Nils Pooker ist seit 14 Jahren Webdesigner. Eine Zeit, in der man viel erlebt. Im plaudert der ehemalige Gemäldekopist anlässlich des bevorstehenden PHP-Summit jetzt aus dem Nähkästchen und erklärt, was Webdesigner außer einem dicken Fell noch brauchen.

image001 Nils Pooker war viele Jahre als Gemäldekopist selbstständig im Kunstbereich tätig und arbeitet seit 2001 als freier Webdesigner. Er ist Autor des Buches „Der erfolgreiche Webdesigner“ (Galileo Press). Wichtige Schwerpunkte seiner Arbeit sind die Themen Kundenkommunikation, Projektmanagement und Website-Konzeption. Im Interview spricht er über den Beruf des Webdesigners, damit verbundene Probleme und über Kunden aus der Hölle.

Frage: Nils, als selbständiger Webdesigner fühlst du dich auf allen Displaygrößen Zuhause. Oder?

Nils Pooker: Ja, das ist mittlerweile nicht nur guter Ton, Responsivität ist eine Standardanforderung für fast alle Webseiten. Natürlich muss man immer im Einzelfall prüfen, für wen welche Inhalte wie aufbereitet werden müssen. Für alle Displaygrößen, alle Systeme und alle Browser zu optimieren ist kaum zu realisieren, aber man sollte es wenigstens versuchen.

Frage: Welche technischen Herausforderungen sind die spannendsten, die in den letzten Jahren deiner Berufserfahrung hinzugekommen sind?

Nils Pooker: HTML5 und CSS3 waren technische Herausforderungen an die Kompetenzen der Webdesigner, aber die Herausforderungen an responsive Webseiten sind eher spannend zu nennen. Die Technik sehen weder Kunden noch Nutzer, aber mit Responsive ist wieder ein Aspekt hinzugekommen, bei dem alle mitreden wollen und von dem auch alle der festen Überzeugung sind, mitreden zu können. Das sind dann kommunikationstechnisch die echten Herausforderungen.

Frage: Sind das auch die mit dem größten Potenzial für Katastrophen?

Nils Pooker: Absolut. Auf dem Webkongress Erlangen habe ich den Zuhörern beispielsweise versucht klar zu machen, dass für Kunden die Abkürzung von Responsive Webdesign nicht RWD lautet, sondern SAIGA, denn es gilt immer nur die Prämisse „Soll auf iPhone gut aussehen“. Es muss vor allem auf dem coolen und teuren iPhone gut aussehen und die iPhone-Nutzer rufen auch an, wenn etwas nicht ihren Vorstellungen entspricht. Ganz selten hörst du etwas von der Darstellung auf Android-Smartphones. Und sollte jemals ein Kunde sagen, seine Webseite müsse auf dem Blackberry gut aussehen, dann wäre das die ultimative Thrillstory für den Kaminabend mit dem Urenkel.
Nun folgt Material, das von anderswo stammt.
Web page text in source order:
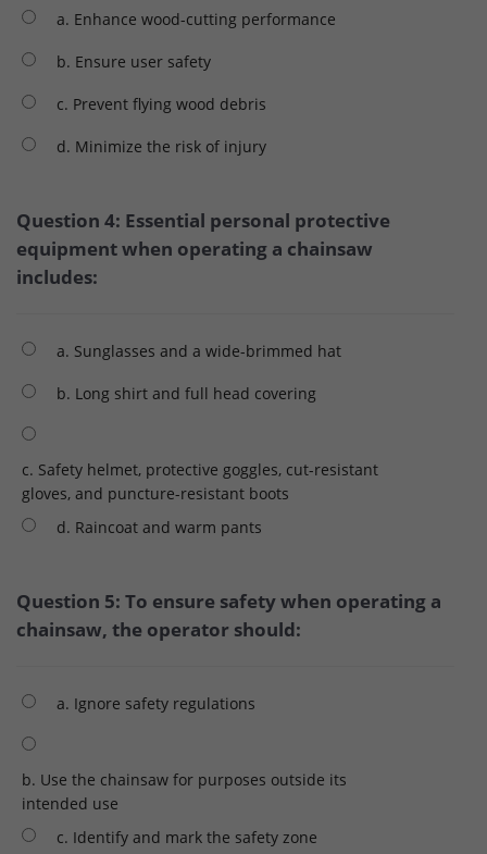
a. Enhance wood-cutting performance
b. Ensure user safety
c. Prevent flying wood debris
d. Minimize the risk of injury
Question 4: Essential personal protective
equipment when operating a chainsaw
includes:
a. Sunglasses and a wide-brimmed hat
b. Long shirt and full head covering
c. Safety helmet, protective goggles, cut-resistant
gloves, and puncture-resistant boots
d. Raincoat and warm pants
Question 5: To ensure safety when operating a
chainsaw, the operator should:
a. Ignore safety regulations
b. Use the chainsaw for purposes outside its
intended use
c. Identify and mark the safety zone
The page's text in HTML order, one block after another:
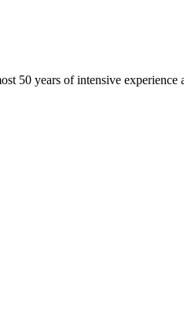
50 years of intensive experience
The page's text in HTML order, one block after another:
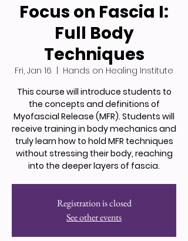
Focus on Fascia I:
Full Body
Techniques
Fri, Jan 16
Hands on Healing Institute
This course will introduce students to
the concepts and definitions of
Myofascial Release (MFR). Students will
receive training in body mechanics and
truly learn how to hold MFR techniques
without stressing their body, reaching
into the deeper layers of fascia.
Registration is closed
See other events
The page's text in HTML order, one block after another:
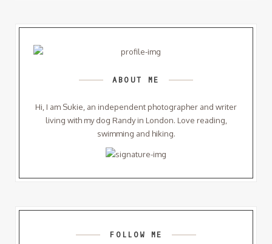
ABOUT ME
Hi, I am Sukie, an independent photographer and writer
living with my dog Randy in London. Love reading,
swimming and hiking.
FOLLOW ME
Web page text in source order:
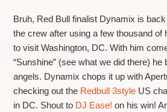
Bruh, Red Bull finalist Dynamix is
the crew after using a few thousand of
to visit Washington, DC. With him
“Sunshine” (see what we did there)
angels. Dynamix chops it up with
checking out the Redbull 3styleUS
in DC. Shout to DJ Ease! on his win!
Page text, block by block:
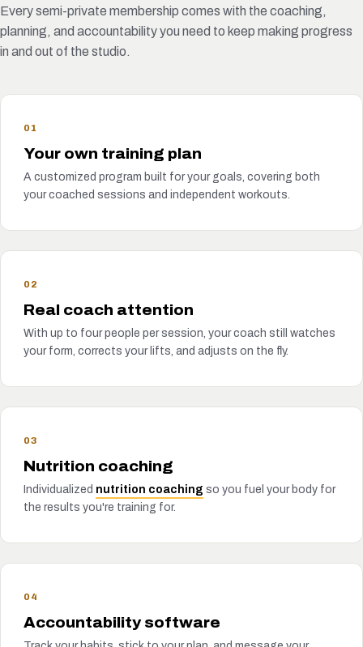
Every semi-private membership comes with the coaching,
planning, and accountability you need to keep making progress
in and out of the studio.
01
Your own training plan
A customized program built for your goals, covering both
your coached sessions and independent workouts.
02
Real coach attention
With up to four people per session, your coach still watches
your form, corrects your lifts, and adjusts on the fly.
03
Nutrition coaching
Individualized nutrition coaching so you fuel your body for
the results you're training for.
04
Accountability software
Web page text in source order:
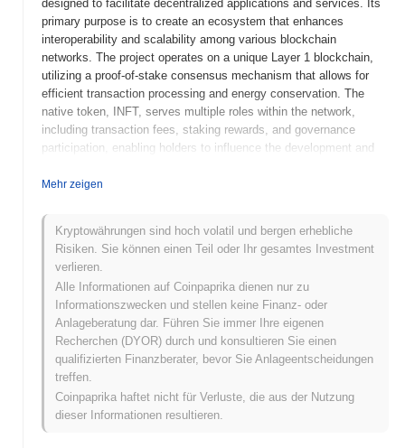
designed to facilitate decentralized applications and services. Its
primary purpose is to create an ecosystem that enhances
interoperability and scalability among various blockchain
networks. The project operates on a unique Layer 1 blockchain,
utilizing a proof-of-stake consensus mechanism that allows for
efficient transaction processing and energy conservation. The
native token, INFT, serves multiple roles within the network,
including transaction fees, staking rewards, and governance
participation, enabling holders to influence the development and
focus on cross-chain compatibility, allowing seamless interaction
it as a significant player in the evolving landscape of
decentralized technologies, catering to developers and users
seeking to leverage the benefits of multiple blockchain
environments.
When and how did Infinite Network start?
Infinite Network originated in March 2021 when the founding team
released its whitepaper, outlining the project's vision and technical
framework. Following this, the project launched its testnet in June
the platform's features and functionalities. The mainnet was
subsequently launched in December 2021, marking the official
Mehr zeigen
Kryptowährungen sind hoch volatil und bergen erhebliche
Risiken. Sie können einen Teil oder Ihr gesamtes Investment
verlieren.
Alle Informationen auf Coinpaprika dienen nur zu
Informationszwecken und stellen keine Finanz- oder
Anlageberatung dar. Führen Sie immer Ihre eigenen
Recherchen (DYOR) durch und konsultieren Sie einen
qualifizierten Finanzberater, bevor Sie Anlageentscheidungen
treffen.
Coinpaprika haftet nicht für Verluste, die aus der Nutzung
dieser Informationen resultieren.

Frage: Wie gehst du mit solchen „Katastrophen“ um, wenn es zum Beispiel heißt, dass das Porträtfoto auf dem Smartphone in der Mittagssonne so blass wirke?

Nils Pooker: Ruhig bleiben. Zumindest so lange, bis man den Telefonhörer aufgelegt hat. Dieses konkrete Problem lässt sich zum Glück noch auf die Hersteller abwenden, da kontere ich mit einem „vor über 40 Jahren auf den Mond fliegen, aber noch immer kein Display für die ganz normale Saharasonne zustande bringen“. Problematisch ist das nur dann, wenn ein überbelichtetes Handyfoto oder das High-Key-Portrait aus dem Studio für die Webseite übernommen werden muss, das schon unter Idealbedingungen kaum Kontraste zeigt.
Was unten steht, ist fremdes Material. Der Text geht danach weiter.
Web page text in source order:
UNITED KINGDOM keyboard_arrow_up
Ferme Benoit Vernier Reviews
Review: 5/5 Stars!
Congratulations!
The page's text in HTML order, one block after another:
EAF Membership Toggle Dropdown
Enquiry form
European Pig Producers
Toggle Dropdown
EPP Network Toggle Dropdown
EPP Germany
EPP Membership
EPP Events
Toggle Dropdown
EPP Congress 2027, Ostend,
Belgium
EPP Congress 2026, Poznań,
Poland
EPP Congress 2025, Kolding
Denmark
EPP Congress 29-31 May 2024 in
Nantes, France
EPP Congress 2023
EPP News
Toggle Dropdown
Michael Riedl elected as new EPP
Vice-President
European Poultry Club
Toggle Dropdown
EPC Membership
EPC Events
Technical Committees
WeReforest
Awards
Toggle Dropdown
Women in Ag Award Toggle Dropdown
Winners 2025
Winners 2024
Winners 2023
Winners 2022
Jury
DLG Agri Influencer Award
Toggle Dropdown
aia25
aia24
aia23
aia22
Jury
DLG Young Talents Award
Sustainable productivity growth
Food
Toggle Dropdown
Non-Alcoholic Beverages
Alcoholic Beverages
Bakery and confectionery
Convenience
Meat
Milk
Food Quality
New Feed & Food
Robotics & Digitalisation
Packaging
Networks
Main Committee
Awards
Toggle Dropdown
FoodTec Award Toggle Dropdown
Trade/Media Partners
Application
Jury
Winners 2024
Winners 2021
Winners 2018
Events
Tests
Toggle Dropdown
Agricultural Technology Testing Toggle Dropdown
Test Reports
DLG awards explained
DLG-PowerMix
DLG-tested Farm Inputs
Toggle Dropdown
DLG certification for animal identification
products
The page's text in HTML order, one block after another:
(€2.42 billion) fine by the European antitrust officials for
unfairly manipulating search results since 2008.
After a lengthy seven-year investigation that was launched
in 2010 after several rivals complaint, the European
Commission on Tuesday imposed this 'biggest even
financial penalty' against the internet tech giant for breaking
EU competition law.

Verweigert man die Annahme kommt der Hinweis, das würde schon gehen, baut man es ein, kommt der Anruf aus Palma de Mallorca, der Golfkumpel hätte auf das blasse Foto hingewiesen und das sei ja nun peinlich. In der Regel hilft aber die klare und sachliche Aufklärung, dass es keinen Königsweg für alle Eventualitäten geben kann. Ein moderner PKW mit ASP, ESP, Tempomat und sonstigem Schnickschnack verhindert ja nicht die Möglichkeit, trotzdem einen Verkehrsunfall bauen zu können.

Frage: Du bist als Webdesigner also eigentlich Kommunikationskünstler?

Nils Pooker: Genau. Das ist es auch, was viele Webdesigner und Entwickler nicht so schätzen, die Kundenkommunikation. Mir machte das immer Spaß, ich rede gern und ich finde es spannend, Menschen Dinge zu erklären. Ich bin auch davon überzeugt, dass eine hohe Kommunikationskompetenz gerade für selbstständige Webdesigner extrem wichtig ist.

Frage: Welche weiteren Stärken braucht man deiner Erfahrung nach noch im Webdesigneralltag?

Nils Pooker: Gelassenheit und Konsequenz. Das musste ich erst lernen. Ich bin seit 21 Jahren selbstständig, aber die Diskrepanz zwischen Kundenwünschen und Medienkompetenz auf der einen Seite und den Anforderungen an die Komplexität der Tätigkeit auf der anderen Seite gibt es wohl kaum in einer anderen Branche. Du sitzt und grübelst über eine schlanke, semantisch saubere Lösung im Frontend, im Hinterkopf immer der Gedanke, dass das ganze auch noch im CMS darstellbar bleiben und auf älteren IEs gut aussehen soll.

Dann erhältst du eine E-Mail mit dem Hinweis, dass die Frau des Prokuristen meine, die Farben seien ja viel zu kräftig oder viel zu blass, die müsse es übrigens wissen, weil sie mal ein halbes Semester Innenarchitektur studiert hätte vor 40 Jahren. Angesichts solcher Scharmützel an der Gardinenfront fragst du dich erstmal, ob die Semantik in der hinteren Ecke deines Codes nicht dein kleinstes Problem sein könnte. Aber dann atmest du durch, schreibst zurück, dass du dich später äußern würdest und frickelst am Code weiter. Man muss also ein dickes Fell haben und konsequent seinen Weg gehen.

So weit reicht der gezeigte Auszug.